Yesterday my friend
and I found a bug in the
split command of Mac OS. At first, I was
surprised (we don't expect to find bugs in core tools like grep, ls,
split, wc..., right?) and almost expected to find the same bug in the
Linux version of split. At least in the split of Ubuntu distribution,
that was not the case. The bug is presented only in the Mac OS
Consider the file
zero.log created with the following Common Lisp code
(actually for the rest of the post you don't need to understand the
(with-open-file (out "zero.log" :element-type '(unsigned-byte 8) :direction :output :if-exists :supersede :external-format :utf-8) (loop for char across (format nil "AB_CDE~%F~%G~%") do (if (equal char #\_) (loop for i from 1 to 3 do (write-byte 0 out)) (write-byte (char-code char) out))))

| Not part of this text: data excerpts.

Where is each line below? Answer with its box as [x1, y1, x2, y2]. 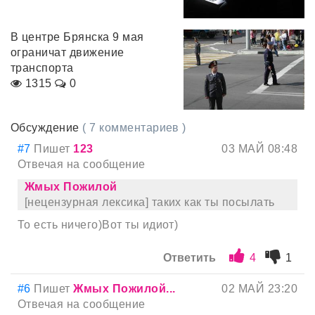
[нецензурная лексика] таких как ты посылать [25, 196, 275, 209]
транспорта [11, 61, 74, 74]
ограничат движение [11, 46, 124, 58]
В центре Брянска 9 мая [11, 30, 144, 43]
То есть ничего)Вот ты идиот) [18, 219, 179, 231]
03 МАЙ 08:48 [221, 143, 297, 155]
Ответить [163, 252, 217, 264]
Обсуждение [11, 122, 83, 134]
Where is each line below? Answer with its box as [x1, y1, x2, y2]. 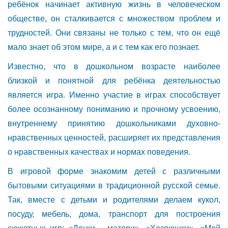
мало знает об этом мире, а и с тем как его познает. [8, 42, 199, 51]
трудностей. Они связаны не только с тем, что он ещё [8, 28, 220, 37]
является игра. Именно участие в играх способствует [8, 90, 220, 99]
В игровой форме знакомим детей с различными [8, 166, 220, 176]
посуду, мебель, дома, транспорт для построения [8, 209, 220, 218]
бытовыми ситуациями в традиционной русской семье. [8, 181, 220, 190]
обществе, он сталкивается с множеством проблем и [8, 14, 220, 23]
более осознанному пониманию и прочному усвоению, [8, 104, 220, 113]
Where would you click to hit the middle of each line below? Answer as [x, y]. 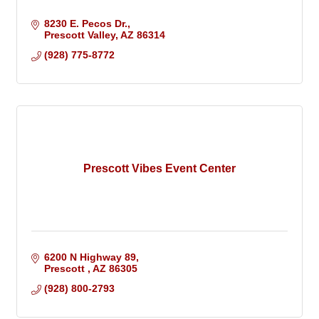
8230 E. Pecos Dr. [85, 24]
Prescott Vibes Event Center [159, 169]
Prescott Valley [79, 35]
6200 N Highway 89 [90, 257]
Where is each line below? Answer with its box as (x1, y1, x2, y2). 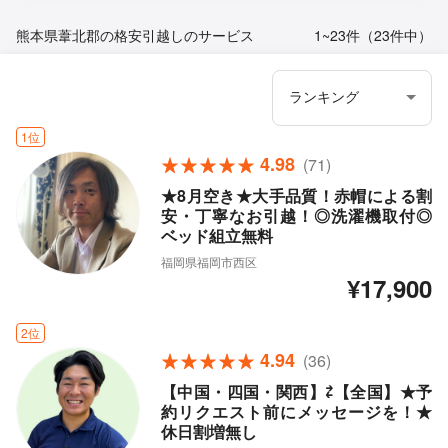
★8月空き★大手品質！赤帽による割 (160, 184, 432, 208)
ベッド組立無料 (160, 224, 273, 248)
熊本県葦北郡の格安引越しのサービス (16, 25, 254, 46)
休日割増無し (160, 420, 257, 444)
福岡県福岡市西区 (160, 253, 257, 271)
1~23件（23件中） (314, 25, 432, 46)
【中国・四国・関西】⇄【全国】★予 (160, 380, 432, 404)
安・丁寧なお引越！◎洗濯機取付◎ (160, 204, 432, 228)

This file content could be inspected with hexdump command:
$ hexdump -C zero.log 00000000 41 42 00 00 00 43 44 45 0a 46 0a 47 0a |AB...CDE.F.G.| 0000000d
That is, the file has three 0 bytes in the first line right after the
B letter and before the
C letter. Now we want to split this file
one line per file.
The Linux version of split works as expected, it splits the file keeping the zero bytes unchanged.

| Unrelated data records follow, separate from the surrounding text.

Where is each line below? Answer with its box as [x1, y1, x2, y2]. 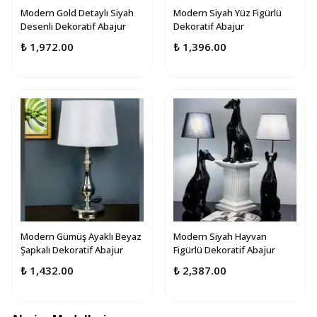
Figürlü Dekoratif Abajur [173, 243, 275, 256]
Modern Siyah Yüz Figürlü [173, 6, 282, 19]
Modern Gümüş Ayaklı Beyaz [21, 230, 142, 243]
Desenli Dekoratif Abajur [21, 20, 126, 33]
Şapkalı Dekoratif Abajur [21, 243, 123, 256]
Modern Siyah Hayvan [173, 230, 267, 243]
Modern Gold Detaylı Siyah [21, 6, 134, 19]
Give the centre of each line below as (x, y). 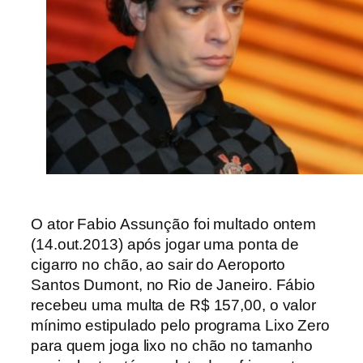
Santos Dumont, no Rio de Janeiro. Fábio (173, 285)
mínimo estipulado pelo (113, 326)
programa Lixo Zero (262, 326)
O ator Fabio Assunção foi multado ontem (174, 224)
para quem (68, 346)
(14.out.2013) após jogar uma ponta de (165, 245)
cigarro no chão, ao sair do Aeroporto (158, 265)
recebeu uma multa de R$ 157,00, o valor (174, 305)
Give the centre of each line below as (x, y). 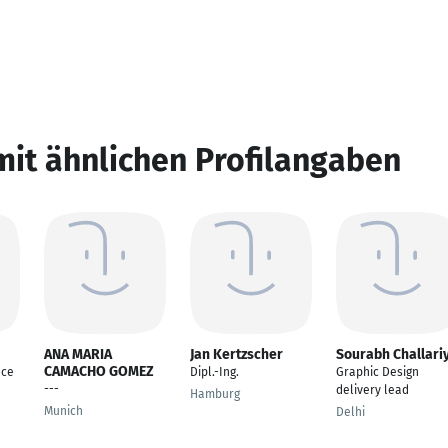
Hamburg (215, 394)
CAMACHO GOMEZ (99, 371)
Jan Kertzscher (236, 354)
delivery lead (372, 390)
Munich (63, 411)
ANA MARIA (78, 354)
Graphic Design (377, 372)
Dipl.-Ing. (214, 372)
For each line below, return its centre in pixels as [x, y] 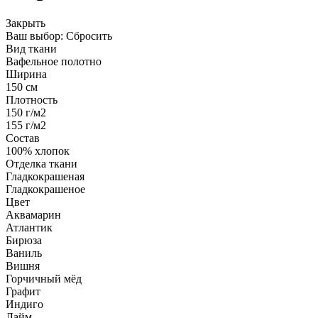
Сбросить [89, 35]
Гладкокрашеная [45, 176]
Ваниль [24, 253]
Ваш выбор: [34, 35]
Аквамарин [33, 214]
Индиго [24, 304]
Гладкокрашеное [45, 189]
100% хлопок [38, 150]

$ split -1 zero.log $ for f in x??; do echo "---Begin: $f"; cat $f; echo "---End: $f"; done ---Begin: xaa ABCDE ---End: xaa ---Begin: xab F ---End: xab ---Begin: xac G ---End: xac
Moreover, the sum of bytes of the
x?? files is equal the number of
bytes in the
zero.log file, 13 bytes.
Nevertheless, the Mac OS version of split produces an unexpected
output. The letter
F is merged with the begining of the first line
althouth it is in the second line of the
zero.log file. Besides
that, the zero bytes causes the Mac OS split to ignore the rest of the
first line of
zero.log causing a lost of data. The sum of the bytes
x?? files in Mac OS is only 6 bytes.
$ split -1 zero.log $ for f in x??; do echo "---Begin: $f"; cat $f; echo "---End: $f"; done ---Begin: xaa ABF ---End: xaa ---Begin: xab G ---End: xab
I reported the bug to Apple using the Mac OS Feedback form.